What you have to do:
Please copy each line of the data that includes the string "this".

[Records drawn from a dataset]
####

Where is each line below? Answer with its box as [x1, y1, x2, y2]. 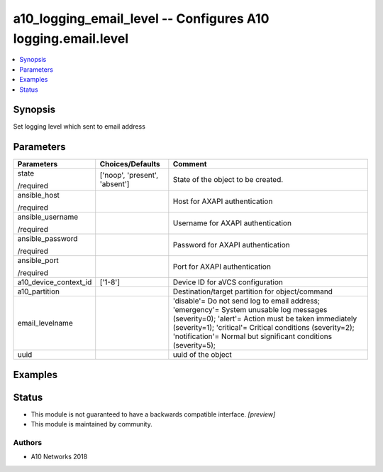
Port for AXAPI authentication [172, 262, 271, 272]
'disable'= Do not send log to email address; [172, 296, 321, 306]
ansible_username [17, 212, 79, 222]
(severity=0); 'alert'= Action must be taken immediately [172, 313, 357, 323]
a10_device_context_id [17, 277, 92, 287]
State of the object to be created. [172, 175, 284, 185]
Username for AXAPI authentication [172, 218, 292, 228]
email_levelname [17, 318, 74, 328]
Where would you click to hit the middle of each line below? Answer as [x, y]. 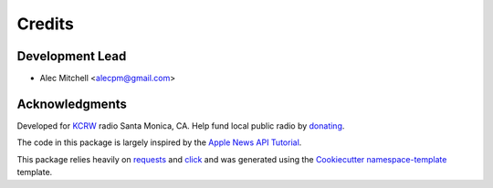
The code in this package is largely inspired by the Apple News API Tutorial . [159, 142]
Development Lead [72, 56]
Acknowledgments [72, 104]
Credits [46, 24]
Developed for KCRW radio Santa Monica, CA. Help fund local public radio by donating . [181, 125]
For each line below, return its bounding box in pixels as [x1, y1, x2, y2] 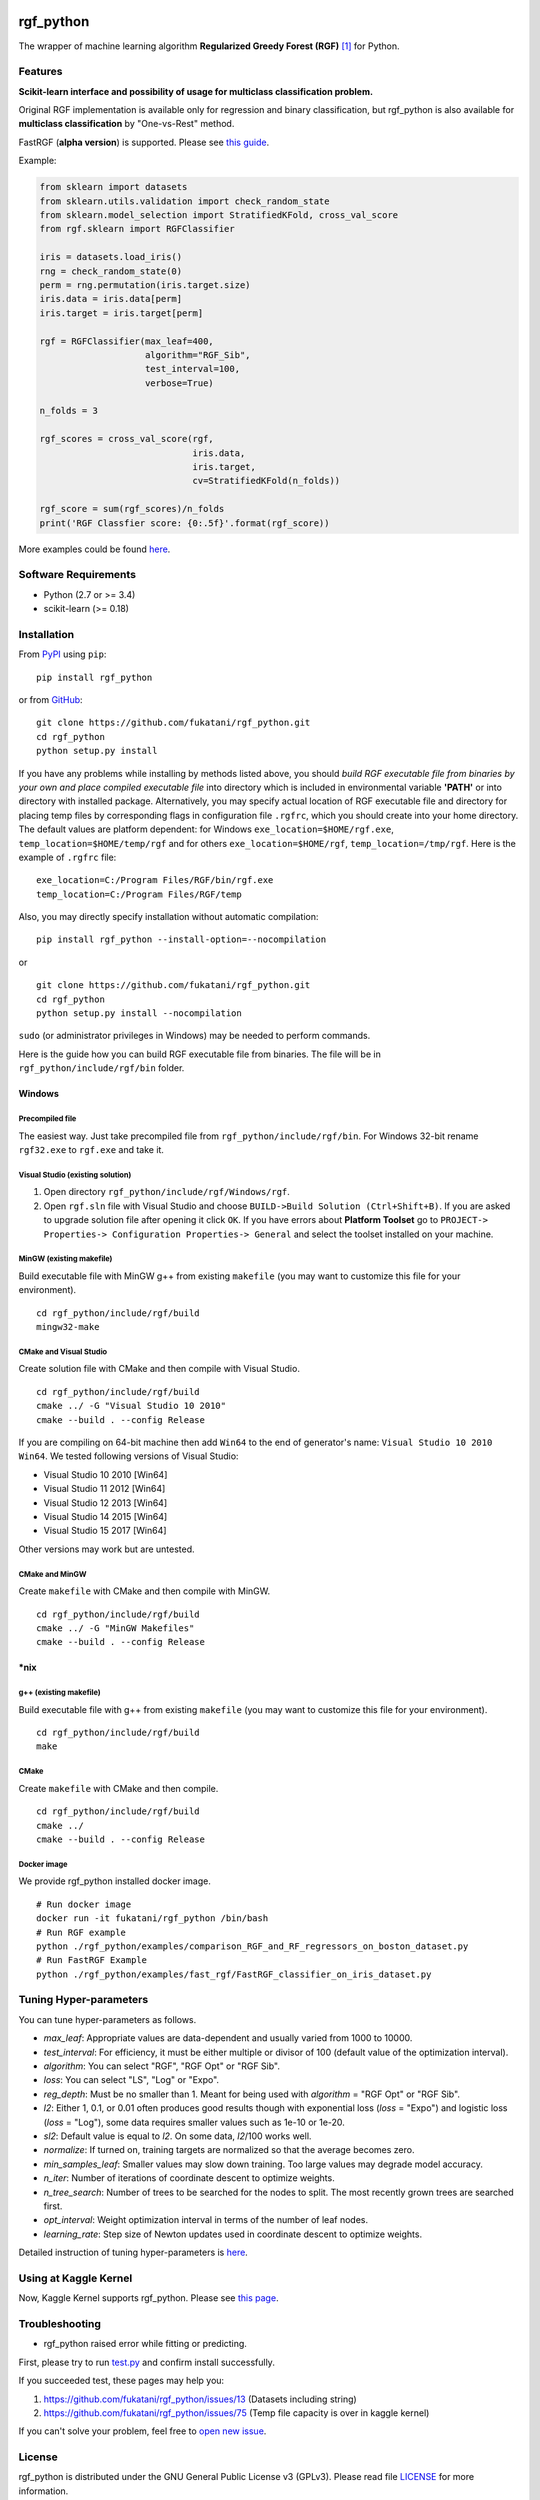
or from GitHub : [18, 694, 84, 706]
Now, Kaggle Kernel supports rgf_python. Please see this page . [18, 2292, 279, 2304]
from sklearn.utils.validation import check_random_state [39, 195, 330, 207]
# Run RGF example [36, 1926, 127, 1938]
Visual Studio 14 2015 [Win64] [43, 1510, 168, 1522]
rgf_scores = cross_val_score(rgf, [39, 433, 214, 445]
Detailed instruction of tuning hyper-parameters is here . [18, 2246, 249, 2259]
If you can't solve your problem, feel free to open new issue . [18, 2425, 267, 2437]
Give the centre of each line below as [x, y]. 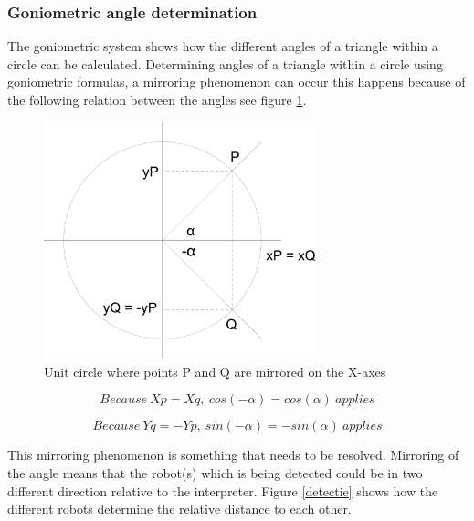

####

Answer box:
The code in this package is largely inspired by the Apple News API Tutorial . [159, 142]
Now, Kaggle Kernel supports rgf_python. Please see this page . [18, 2292, 279, 2304]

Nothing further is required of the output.